School of Computer Science Distinguished Lecture
Title:“Next-generation Algorithms for Network Data”
Who: Jure Leskovec, Associate Professor
Department of Computer Science
When:January 20, 2017 @ 2:00 PM
Where:Tech Square Research Building Auditorium
Networks are a fundamental tool for understanding and modeling complex systems in physics, biology, neuro, and social sciences. Current network algorithms are almost exclusively focusing on first-order, or edge-based, structures in networks. However, what is missing from the picture are methods for analyzing higher-order organization of complex networks. We present a generalized framework for a network clustering and classification based on higher-order network connectivity patterns. This framework allows for identifying higher-order clusters in networks as well as for learning features of nodes in a network. Our framework scales to networks with billions of edges and provides mathematical guarantees on the optimality of obtained results. We apply our framework to networks from a variety of scientific domains with scales ranging from a few hundred to over one billion links.

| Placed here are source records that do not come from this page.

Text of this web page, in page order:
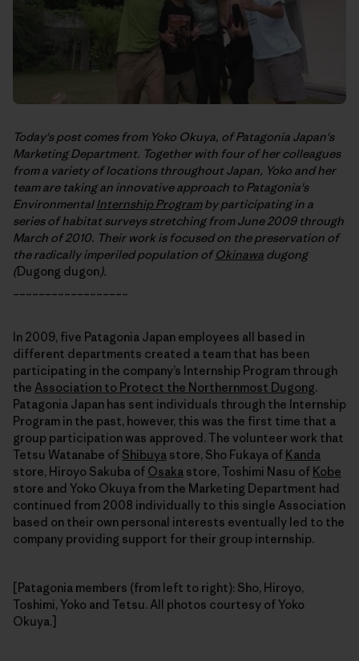
Today's post comes from Yoko Okuya, of Patagonia Japan's
Marketing Department. Together with four of her colleagues
from a variety of locations throughout Japan, Yoko and her
team are taking an innovative approach to Patagonia's
EnvironmentalInternship Programby participating in a
series of habitat surveys stretching from June 2009 through
March of 2010. Their work is focused on the preservation of
the radically imperiled population ofOkinawa dugong
(Dugong dugon).
In 2009, five Patagonia Japan employees all based in
different departments created a team that has been
participating in the company’s Internship Program through
the Association to Protect the Northernmost Dugong.
Patagonia Japan has sent individuals through the Internship
Program in the past, however, this was the first time that a
group participation was approved. The volunteer work that
Tetsu Watanabe of Shibuya store, Sho Fukaya of Kanda
store, Hiroyo Sakuba of Osaka store, Toshimi Nasu of Kobe
store and Yoko Okuya from the Marketing Department had
continued from 2008 individually to this single Association
based on their own personal interests eventually led to the
company providing support for their group internship.
[Patagonia members (from left to right): Sho, Hiroyo,
Toshimi, Yoko and Tetsu. All photos courtesy of Yoko
Okuya.]

Jure Leskovec is an associate professor of Computer Science at Stanford University and chief scientist at Pinterest. Computation over massive data is at the heart of his research and has applications in computer science, social sciences, economics, marketing, and healthcare. This research has won several awards including a Lagrange Prize, Microsoft Research Faculty Fellowship, the Alfred P. Sloan Fellowship, and numerous best paper awards. Leskovec received his bachelor’s degree in computer science from the University of Ljubljana, Slovenia, and his PhD in in machine learning from the Carnegie Mellon University. He conducted his postdoctoral training at Cornell University.